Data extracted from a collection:
◇ ◇ ◇

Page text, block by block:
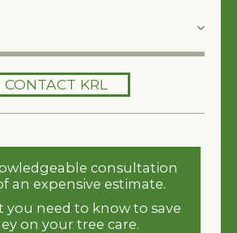
CONTACT KRL
consultation
an expensive estimate.
you need to know to save
on your tree care.
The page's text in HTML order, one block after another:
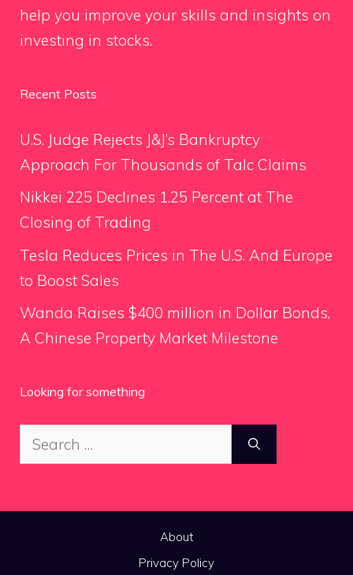
help you improve your skills and insights on
investing in stocks.
Recent Posts
U.S. Judge Rejects J&J’s Bankruptcy
Approach For Thousands of Talc Claims
Nikkei 225 Declines 1.25 Percent at The
Closing of Trading
Tesla Reduces Prices in The U.S. And Europe
to Boost Sales
Wanda Raises $400 million in Dollar Bonds,
A Chinese Property Market Milestone
Looking for something
Search
for:
About
Privacy Policy
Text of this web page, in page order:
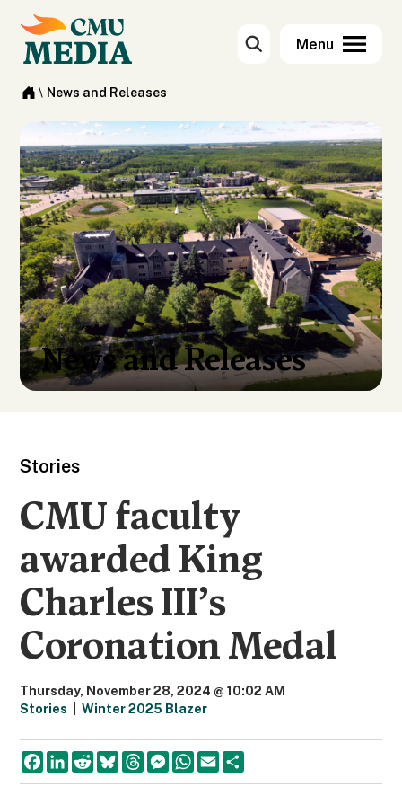
\ News and Releases
News and Releases
Stories
CMU faculty
awarded King
Charles III’s
Coronation Medal
Thursday, November 28, 2024 @ 10:02 AM
Stories |Winter 2025 Blazer
F
a
c
L
i
n
R
e
d
B
l
u
T
h
r
M
e
s
W
h
a
E
m
a
a
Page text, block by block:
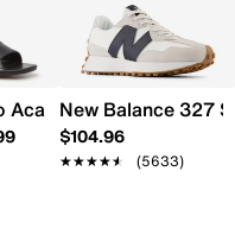
- Kids'
Acaylee Sandal
New Balance 327
$104.96
★★★★★
★★★★★ (5633)
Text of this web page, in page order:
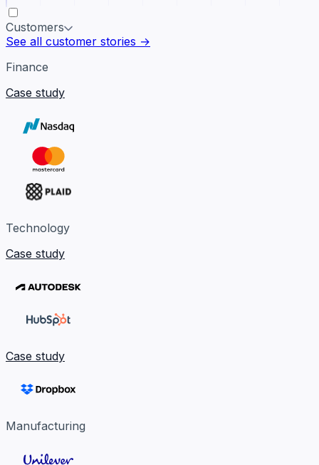
Customers
See all customer stories →
Finance
Case study
Technology
Case study
Case study
Manufacturing
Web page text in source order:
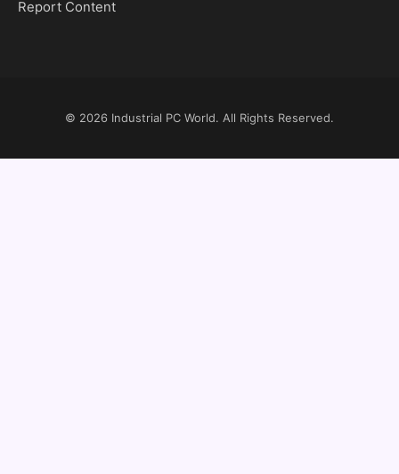
Report Content
© 2026 Industrial PC World. All Rights Reserved.
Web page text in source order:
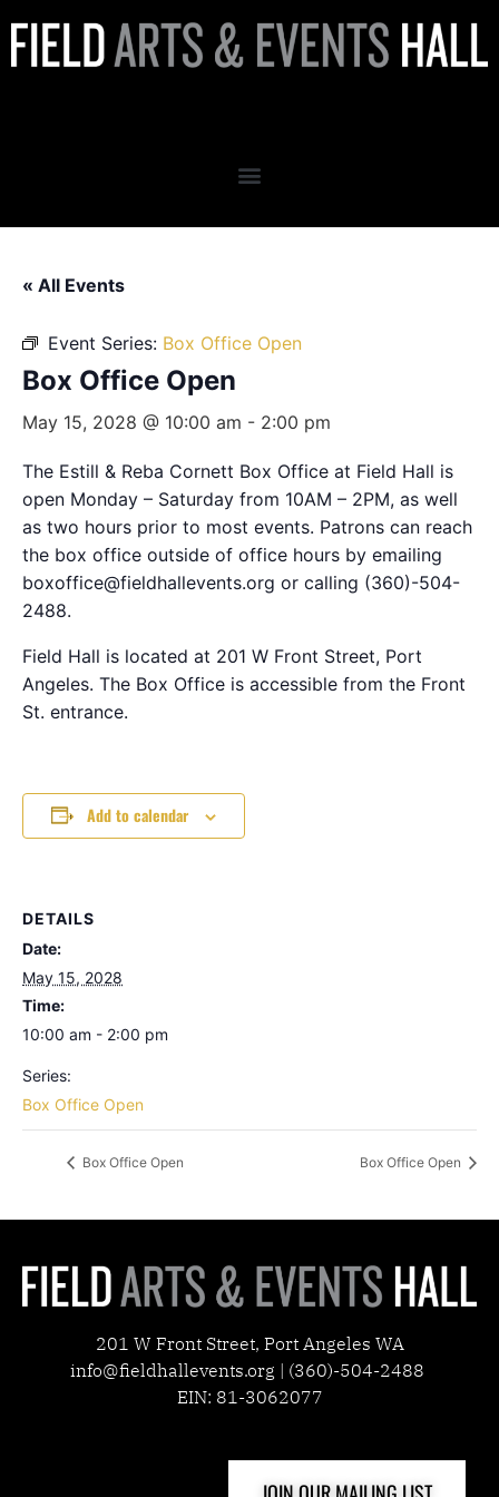
« All Events
Event Series: Box Office Open
Box Office Open
May 15, 2028 @ 10:00 am - 2:00 pm
The Estill & Reba Cornett Box Office at Field Hall is
open Monday – Saturday from 10AM – 2PM, as well
as two hours prior to most events. Patrons can reach
the box office outside of office hours by emailing
boxoffice@fieldhallevents.org or calling (360)-504-
2488.
Field Hall is located at 201 W Front Street, Port
Angeles. The Box Office is accessible from the Front
St. entrance.
Add to calendar
DETAILS
Date:
May 15, 2028
Time:
10:00 am - 2:00 pm
Series:
Box Office Open
Box Office Open Box Office Open
201 W Front Street, Port Angeles WA
info@fieldhallevents.org | (360)-504-2488
EIN: 81-3062077
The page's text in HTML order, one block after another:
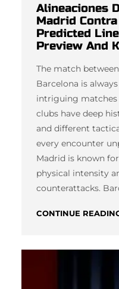
Alineaciones
Madrid
Predicted
Preview And
The match
Barcelona is
intriguing matches
clubs have deep
and different
every encounter
Madrid is known
physical intensity
counterattacks.
CONTINUE
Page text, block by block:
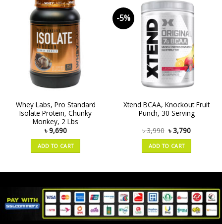
Whey Labs, Pro Standard
Isolate Protein, Chunky
Monkey, 2 Lbs
৳9,690
ADD TO CART
-5%
Xtend BCAA, Knockout Fruit
Punch, 30 Serving
৳3,990 ৳3,790
ADD TO CART
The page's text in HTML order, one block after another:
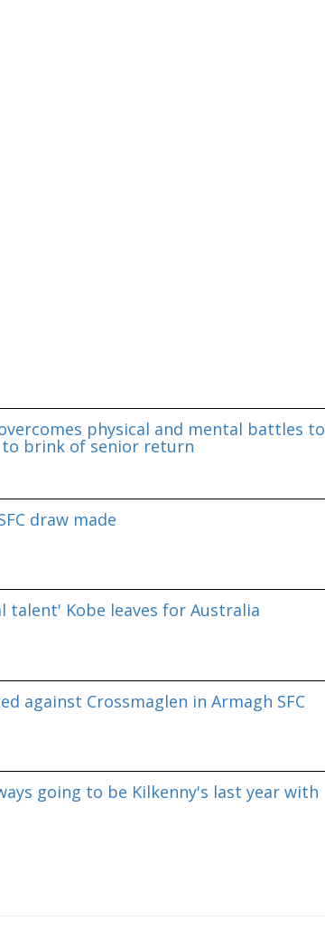
physical and mental battles to
brink of senior return
draw made
talent' Kobe leaves for Australia
against Crossmaglen in Armagh SFC
going to be Kilkenny's last year with

◇ ◇ ◇

• _EXERCISE PROMPT_: Excluding the pictures, transcribe each entry above word for word.

• _RESULT OF THIS TASK_:
Page text, block by block:
CONTACT KRL
consultation
an expensive estimate.
you need to know to save
on your tree care.
The page's text in HTML order, one block after another:
help you improve your skills and insights on
investing in stocks.
Recent Posts
U.S. Judge Rejects J&J’s Bankruptcy
Approach For Thousands of Talc Claims
Nikkei 225 Declines 1.25 Percent at The
Closing of Trading
Tesla Reduces Prices in The U.S. And Europe
to Boost Sales
Wanda Raises $400 million in Dollar Bonds,
A Chinese Property Market Milestone
Looking for something
Search
for:
About
Privacy Policy
Text of this web page, in page order:
\ News and Releases
News and Releases
Stories
CMU faculty
awarded King
Charles III’s
Coronation Medal
Thursday, November 28, 2024 @ 10:02 AM
Stories |Winter 2025 Blazer
F
a
c
L
i
n
R
e
d
B
l
u
T
h
r
M
e
s
W
h
a
E
m
a
a
Page text, block by block:
- Kids'
Acaylee Sandal
New Balance 327
$104.96
★★★★★
★★★★★ (5633)
Text of this web page, in page order:
Customers
See all customer stories →
Finance
Case study
Technology
Case study
Case study
Manufacturing
Web page text in source order:
Report Content
© 2026 Industrial PC World. All Rights Reserved.
Web page text in source order:
« All Events
Event Series: Box Office Open
Box Office Open
May 15, 2028 @ 10:00 am - 2:00 pm
The Estill & Reba Cornett Box Office at Field Hall is
open Monday – Saturday from 10AM – 2PM, as well
as two hours prior to most events. Patrons can reach
the box office outside of office hours by emailing
boxoffice@fieldhallevents.org or calling (360)-504-
2488.
Field Hall is located at 201 W Front Street, Port
Angeles. The Box Office is accessible from the Front
St. entrance.
Add to calendar
DETAILS
Date:
May 15, 2028
Time:
10:00 am - 2:00 pm
Series:
Box Office Open
Box Office Open Box Office Open
201 W Front Street, Port Angeles WA
info@fieldhallevents.org | (360)-504-2488
EIN: 81-3062077
The page's text in HTML order, one block after another:
Alineaciones
Madrid
Predicted
Preview And
The match
Barcelona is
intriguing matches
clubs have deep
and different
every encounter
Madrid is known
physical intensity
counterattacks.
CONTINUE
Page text, block by block:
Whey Labs, Pro Standard
Isolate Protein, Chunky
Monkey, 2 Lbs
৳9,690
ADD TO CART
-5%
Xtend BCAA, Knockout Fruit
Punch, 30 Serving
৳3,990 ৳3,790
ADD TO CART
The page's text in HTML order, one block after another:
physical and mental battles to
brink of senior return
draw made
talent' Kobe leaves for Australia
against Crossmaglen in Armagh SFC
going to be Kilkenny's last year with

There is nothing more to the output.